Pernod Ricard USA launched its first California still premium red wine brand, a 2010 blend of Cabernet Sauvignon, Merlot, Zinfandel, Petite Sirah and Syrah. Pernod’s global wine division developed the brand, Deadbolt, with Philip Laffer as chief winemaker.

The blend is wholly new and designed to capture the growing sophistication around the wine demographic in California mostly raised on varietals. These consumers are adventurous, confident ­­–– they don't know everything about wine ­–– and want to find their own way in selection. Both the naming of the brand, and the design of the Deadbolt label were critical to Pernod finding success with the launch.

‘The Deadbolt brand is about making your own rules and daring to be different,’ explains Chris Lehmann, executive creative director and general manager of Landor Associates' Chicago office, a brand consulting firm specializing in creative strategy, design, innovation, and naming. Enlisted by the wine conglomerate to bring this blend to California consumers, Lehmann says, ‘The name, the tattoo-inspired design of the label and the production techniques employed to bring Deadbolt to market all combine to express the brand's essence.’

The aggressive Deadbolt name was chosen to entice the male consumer specifically with the idea that women would also buy a label that appears more masculine.
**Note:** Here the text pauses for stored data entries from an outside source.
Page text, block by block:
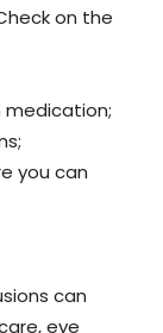
on the
you can
can
eye
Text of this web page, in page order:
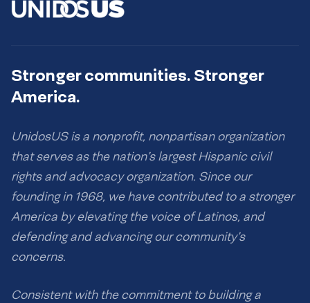
Stronger communities. Stronger
America.
UnidosUS is a nonprofit, nonpartisan organization
that serves as the nation’s largest Hispanic civil
rights and advocacy organization. Since our
founding in 1968, we have contributed to a stronger
America by elevating the voice of Latinos, and
defending and advancing our community’s
concerns.
Consistent with the commitment to building a
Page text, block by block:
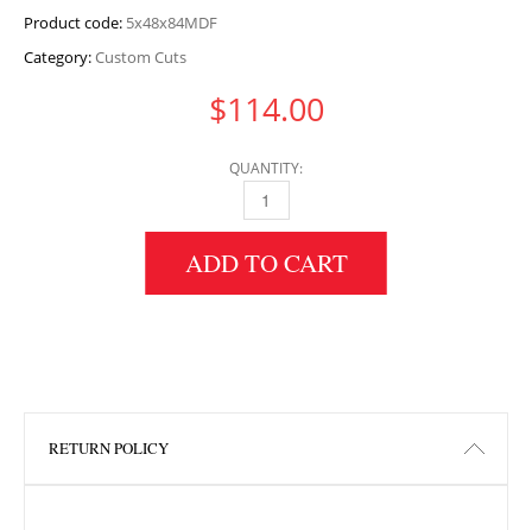
Product code: 5x48x84MDF
Category:Custom Cuts
$114.00
QUANTITY:
5" HEIGHT X 48" WIDTH X 84" LENGTH MDF
ADD TO CART
RETURN POLICY
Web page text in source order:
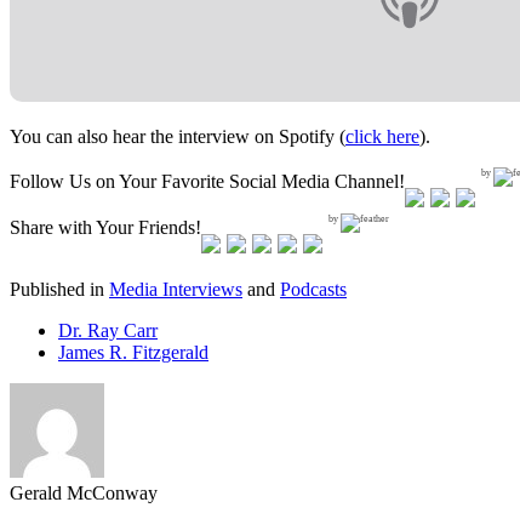
You can also hear the interview on Spotify (click here).
Follow Us on Your Favorite Social Media Channel! by
Share with Your Friends! by
Published in Media Interviews and Podcasts
Dr. Ray Carr
James R. Fitzgerald
Gerald McConway
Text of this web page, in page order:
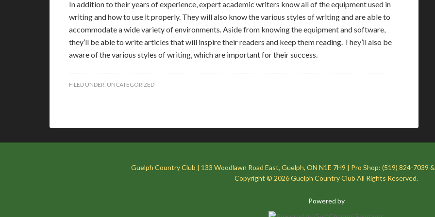
In addition to their years of experience, expert academic writers know all of the equipment used in
writing and how to use it properly. They will also know the various styles of writing and are able to
accommodate a wide variety of environments. Aside from knowing the equipment and software,
they’ll be able to write articles that will inspire their readers and keep them reading. They’ll also be
aware of the various styles of writing, which are important for their success.
FILED UNDER: UNCATEGORIZED
Guelph Country Club | 133 Woodlawn Road East, Guelph, ON N1E 7H9 | Pro Shop: (519) 824-7039
Copyright © 2026 Guelph Country Club All Rights Reserved.
Powered by
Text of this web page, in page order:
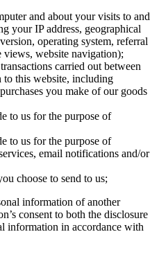
and about your visits to and
your IP address, geographical
operating system, referral
views, website navigation);
carried out between
to this website, including
you make of our goods
to us for the purpose of
to us for the purpose of
email notifications and/or
choose to send to us;
information of another
consent to both the disclosure
information in accordance with
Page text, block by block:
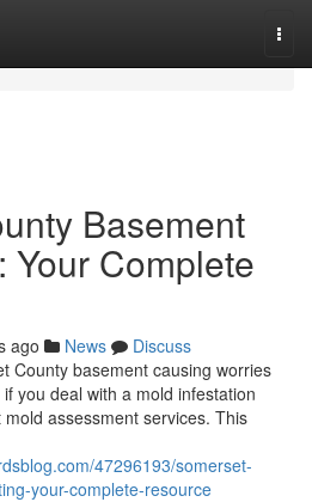
Basement
Your Complete
ago News
Discuss
County basement causing worries
you deal with a mold infestation
assessment services. This
47296193/somerset-
your-complete-resource
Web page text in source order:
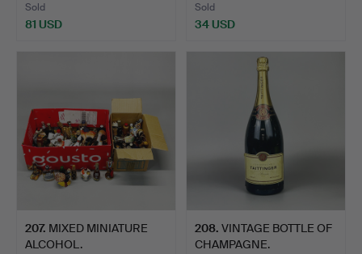
Sold
81 USD
Sold
34 USD
207. MIXED MINIATURE
ALCOHOL.
208. VINTAGE BOTTLE OF
CHAMPAGNE.
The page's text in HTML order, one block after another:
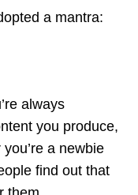
a mantra:
always
you produce,
a newbie
find out that
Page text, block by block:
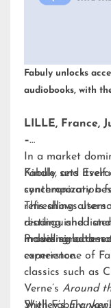
Fabuly unlocks
audiobooks, with
LILLE, France,
–
In a market
Kindle, and
contemporary
refreshing
distinguished
including both
Fabuly sets
synchronization
This allows
reading and
modes
experience.
Providing
cornerstone of
classics such as
Verne’s Around
Shelley’s
With Fabuly,
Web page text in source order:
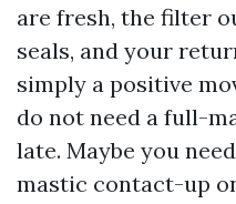
are fresh, the filter
seals, and your
simply a positive
do not need a full-
late. Maybe you
mastic contact-up
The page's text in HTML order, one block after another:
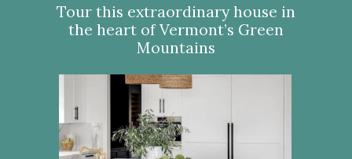
Tour this extraordinary house in
the heart of Vermont’s Green
Mountains
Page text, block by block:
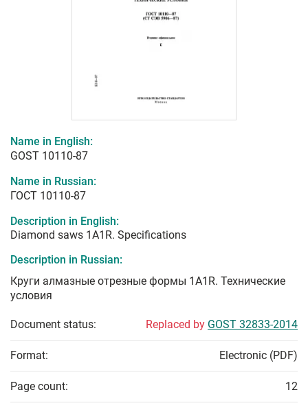
Name in English:
GOST 10110-87
Name in Russian:
ГОСТ 10110-87
Description in English:
Diamond saws 1A1R. Specifications
Description in Russian:
Круги алмазные отрезные формы 1А1R. Технические
условия
Document status: Replaced by GOST 32833-2014
Format: Electronic (PDF)
Page count: 12
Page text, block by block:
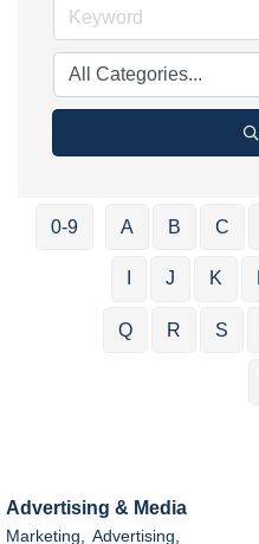
0-9 A B C
J K
Q R S
Advertising & Media
Marketing,
Advertising,
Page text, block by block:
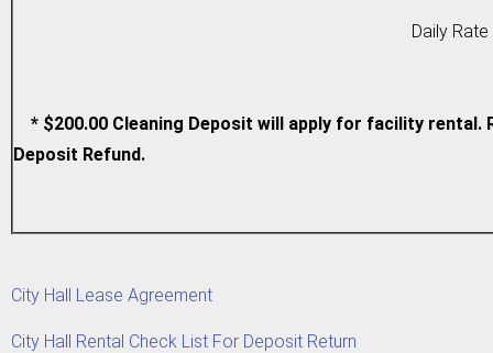
Daily Rate
* $200.00 Cleaning Deposit will apply for facility
Deposit Refund.
City Hall Lease Agreement
City Hall Rental Check List For Deposit Return
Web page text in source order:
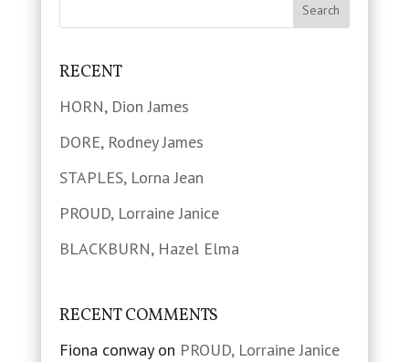
RECENT
HORN, Dion James
DORE, Rodney James
STAPLES, Lorna Jean
PROUD, Lorraine Janice
BLACKBURN, Hazel Elma
RECENT COMMENTS
Fiona conwayon PROUD, Lorraine Janice
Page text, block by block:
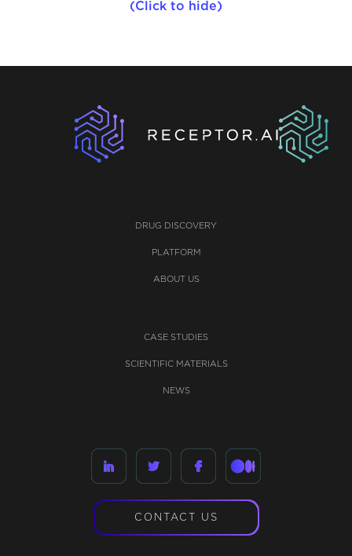
(Click to hide)
DRUG DISCOVERY
PLATFORM
ABOUT US
CASE STUDIES
SCIENTIFIC MATERIALS
NEWS
CONTACT US
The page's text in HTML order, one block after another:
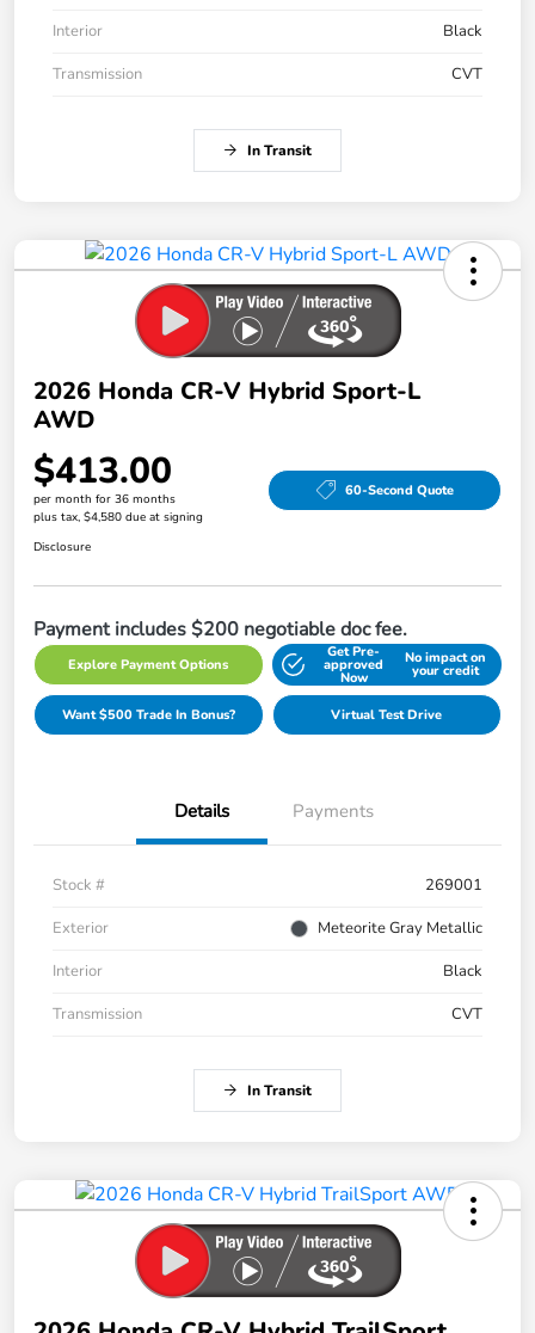
Interior
Black
Transmission
CVT
In Transit
2026 Honda CR-V Hybrid Sport-L
AWD
$413.00
per month for 36 months
plus tax, $4,580 due at signing
60-Second Quote
Disclosure
Payment includes $200 negotiable doc fee.
Explore Payment Options
Get Pre-
approved
Now
No impact on
your credit
Want $500 Trade In Bonus? Virtual Test Drive
Details Payments
Stock #
269001
Exterior
Meteorite Gray Metallic
Interior
Black
Transmission
CVT
In Transit
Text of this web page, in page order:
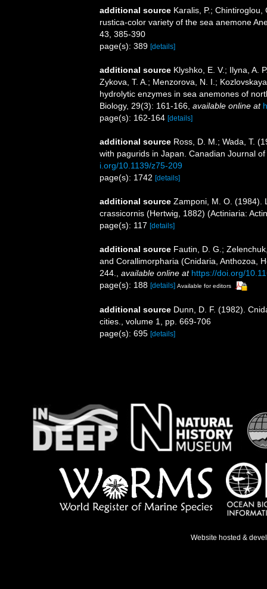
additional source Karalis, P.;
rustica-color variety of the sea anemone
43, 385-390
page(s): 389 [details]
additional source Klyshko, E. V.; Ilyna, A.
Zykova, T. A.; Menzorova, N. I.;
hydrolytic enzymes in sea anemones of
Biology, 29(3): 161-166, available online at
page(s): 162-164 [details]
additional source Ross, D. M.; Wada, T.
with pagurids in Japan. Canadian Journal
i.org/10.1139/z75-209
page(s): 1742 [details]
additional source Zamponi, M. O. (1984).
crassicornis (Hertwig, 1882) (Actiniaria:
page(s): 117 [details]
additional source Fautin, D. G.;
and Corallimorpharia (Cnidaria, Anthozoa,
244., available online at https://doi.org/
page(s): 188 [details] Available for editors
additional source Dunn, D. F. (1982).
cities., volume 1, pp. 669-706
page(s): 695 [details]
Website hosted &
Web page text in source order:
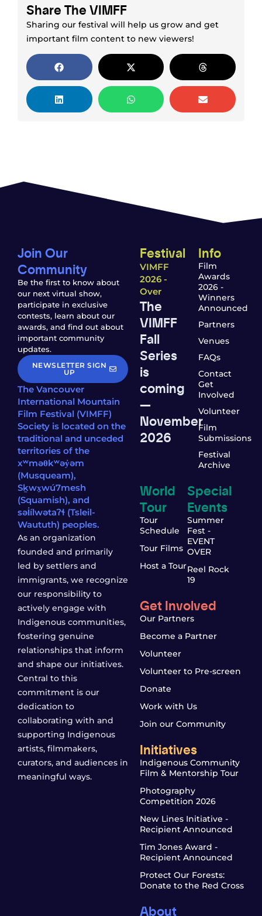
Share The VIMFF
Sharing our festival will help us grow and get
important film content to new viewers!
Join Our
Community
Be the first to know about
our next virtual show,
participate in exclusive
contests, learn about our
awards, and find out about
important community
updates.
NEWSLETTER SIGN
UP
The Vancouver
International Mountain
Film Festival (VIMFF)
Society is located on the
traditional and unceded
territories of the
xʷməθkʷəy̓əm
(Musqueam),
Sḵwx̱wú7mesh
(Squamish), and
səl̓ílwətaʔɬ (Tsleil-
Waututh) peoples.
As an organization
founded and primarily
led by settlers and
immigrants, we recognize
our responsibility to
actively engage with
Indigenous communities,
fostering genuine
relationships that inform
and shape our initiatives.
Central to this
commitment is our
dedication to
collaborating with and
supporting Indigenous
artists, filmmakers,
curators, and audiences in
meaningful ways.
Festival
VIMFF
2026 -
Over
The
VIMFF
Fall
Series
is
coming
—
November
2026
Info
Film
Awards
2026 -
Winners
Announced
Partners
Venues
FAQs
Contact
Get
Involved
Volunteer
Film
Submissions
Festival
Archive
World
Tour
Tour
Schedule
Tour Films
Host a Tour
Special
Events
Summer
Fest -
EVENT
OVER
Reel Rock
19
Get Involved
Our Partners
Become a Partner
Volunteer
Volunteer to Pre-screen
Donate
Work with Us
Join our Community
Initiatives
Indigenous Community
Film & Mentorship Tour
Photography
Competition 2026
New Lines Initiative -
Recipient Announced
Tim Jones Award -
Recipient Announced
Protect Our Forests:
Donate to the Red Cross
About
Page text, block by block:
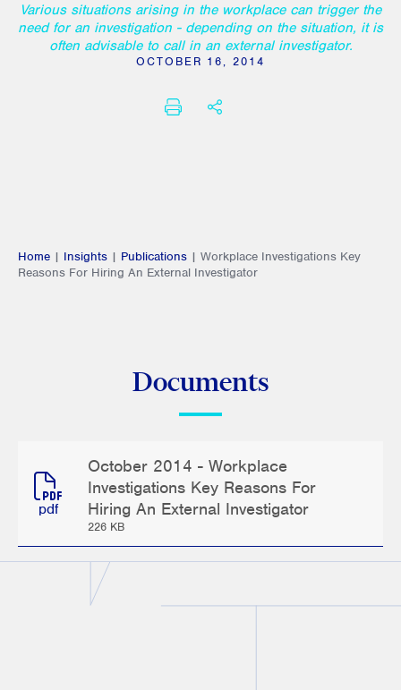
Various situations arising in the workplace can trigger the
need for an investigation - depending on the situation, it is
often advisable to call in an external investigator.
OCTOBER 16, 2014
PRINTSHARE THIS
Home | Insights | Publications | Workplace Investigations Key
Reasons For Hiring An External Investigator
Documents
pdf
October 2014 - Workplace
Investigations Key Reasons For
Hiring An External Investigator
226 KB
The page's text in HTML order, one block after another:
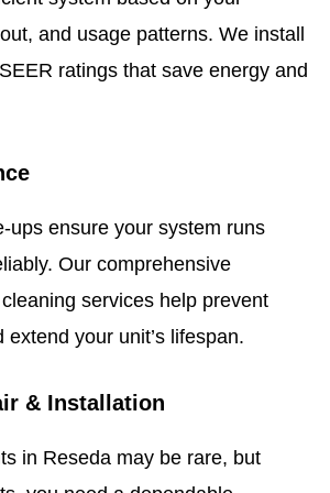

The Deadbolt wordmark is custom lettering commissioned specifically for the brand. Lehmann continues, ‘As we brainstormed various ways to visually evoke the positioning of the new brand, the idea of a tattoo surfaced. From there it was a no-brainer that we create a tattoo-looking wordmark. You can see how all the letterforms interlock. It is perfect.’

Collotype Labels in Napa, California, a division of Multi-Color Corporation, manufactured the Deadbolt label with silver foil that delivers in a couple of critical ways. Says Lehmann, ‘A bright, reflective silver foil like we are using helps to catch the eye of consumers standing in one of the hardest aisles to visually process, given the hundreds of small labels all doing something different.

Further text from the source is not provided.